Between Jesus and John Wayne

Between Jesus and John Wayne December 15, 2023

Between Jesus and John Wayne

Not very long ago I reviewed a book by a professor at Calvin University titled Jesus and John Wayne. You can look up that review in the archives of this blog or just “Google” it.

Although I don’t remember if the author mentioned this song, I accidentally ran across it on Youtube: Jesus and John Wayne (or Between Jesus and John Wayne).

According to sources I have found, the song was written by Bill and Gloria Gaither. If you don’t know who they are, you’re obviously not an American evangelical of middle age or older. They are a gospel song writing and recording team whose songs have become extremely popular among evangelical Christians.

As an aside here, I have met and had conversations with Bill Gaither twice and once even sang a duet with him. My claim to fame.

The song sends the message that a young Christian man (probably white and American) finds himself caught between Jesus and John Wayne. It doesn’t put down John Wayne but the overall message is that the boy’s mother reminds him of Jesus and his father reminds him of John Wayne and he feels caught between them but determines to be more like Jesus (without rejecting John Wayne entirely).

I don’t know when the Gaithers wrote the song, but I suspect the song and book have no relation to each other. I could be wrong.

The book Jesus and John Wayne argued that John Wayne represents toxic masculinity and that his popularity even among white American Christians is pernicious. Of course, the book ranges over a larger spectrum than just John Wayne, but he represents to the female author a deleterious toxic masculinity that has captured the minds and hearts of many Americans including white evangelicals—to the detriment of both men and women.

The song seems to indicate a kind of lifestyle dialectic or cognitive dissonance of many white American evangelical boys and men.

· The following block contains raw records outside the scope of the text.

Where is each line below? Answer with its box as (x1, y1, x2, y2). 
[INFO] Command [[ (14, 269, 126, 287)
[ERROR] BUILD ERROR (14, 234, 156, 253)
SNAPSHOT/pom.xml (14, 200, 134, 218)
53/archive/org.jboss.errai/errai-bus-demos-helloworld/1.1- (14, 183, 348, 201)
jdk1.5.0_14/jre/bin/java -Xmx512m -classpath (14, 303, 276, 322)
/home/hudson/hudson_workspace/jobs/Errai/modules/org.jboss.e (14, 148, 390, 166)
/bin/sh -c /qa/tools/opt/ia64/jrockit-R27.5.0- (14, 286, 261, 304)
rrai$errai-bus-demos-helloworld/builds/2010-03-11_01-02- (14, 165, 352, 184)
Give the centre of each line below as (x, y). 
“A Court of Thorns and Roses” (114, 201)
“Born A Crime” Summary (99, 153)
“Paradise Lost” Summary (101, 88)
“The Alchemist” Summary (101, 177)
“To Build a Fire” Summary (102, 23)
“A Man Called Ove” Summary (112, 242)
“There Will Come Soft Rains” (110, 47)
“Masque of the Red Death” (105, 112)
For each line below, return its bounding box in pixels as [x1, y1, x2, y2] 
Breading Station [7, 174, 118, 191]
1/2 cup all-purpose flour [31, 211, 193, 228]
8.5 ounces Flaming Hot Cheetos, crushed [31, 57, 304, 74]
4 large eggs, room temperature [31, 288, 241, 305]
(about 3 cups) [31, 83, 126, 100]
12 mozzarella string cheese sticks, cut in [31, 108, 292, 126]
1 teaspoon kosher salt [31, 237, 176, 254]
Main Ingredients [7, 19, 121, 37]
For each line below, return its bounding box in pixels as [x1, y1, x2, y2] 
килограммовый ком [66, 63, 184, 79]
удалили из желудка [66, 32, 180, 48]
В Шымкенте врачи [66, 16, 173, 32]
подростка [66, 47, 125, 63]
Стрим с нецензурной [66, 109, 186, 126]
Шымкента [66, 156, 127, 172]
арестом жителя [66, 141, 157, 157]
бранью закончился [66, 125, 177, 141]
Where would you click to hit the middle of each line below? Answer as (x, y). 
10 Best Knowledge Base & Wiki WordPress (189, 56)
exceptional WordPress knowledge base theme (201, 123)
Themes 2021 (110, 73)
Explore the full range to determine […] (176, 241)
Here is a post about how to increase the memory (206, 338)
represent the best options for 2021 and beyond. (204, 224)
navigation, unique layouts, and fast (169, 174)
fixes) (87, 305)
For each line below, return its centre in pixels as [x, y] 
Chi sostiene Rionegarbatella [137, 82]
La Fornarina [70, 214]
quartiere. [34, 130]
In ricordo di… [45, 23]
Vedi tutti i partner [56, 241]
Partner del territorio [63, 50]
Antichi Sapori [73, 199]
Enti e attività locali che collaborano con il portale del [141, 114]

Without indicating that John Wayne (as a kind of prototype or even archetype) is bad, the song indicates that it is simply the case that many American boys and men have trouble being caught between the SEEMING femininity of Jesus and the SEEMING masculinity of John Wayne.

In a way, I think the song captures or expressing something missing in the book as I recall it. That is that Jesus has largely been portrayed in American white evangelicalism as soft, sweet (think of all the popular gospel songs that talk about “sweet Jesus”), ineffectual in things not obviously spiritual. And that many boys and men (white, American, evangelical) feel a “pull” away from Jesus toward John Wayne (as an image and archetype) because they want to be masculine (strong, aggressive against evil, adventurous, etc.).

But the song, written by this eminent white American evangelical couple of great renown, has the young man saying that he want to be like Jesus (without rejecting John Wayne entirely). It’s an expression of a psycho-spiritual conundrum that I honestly and humbling think many American Christian feminist women don’t understand.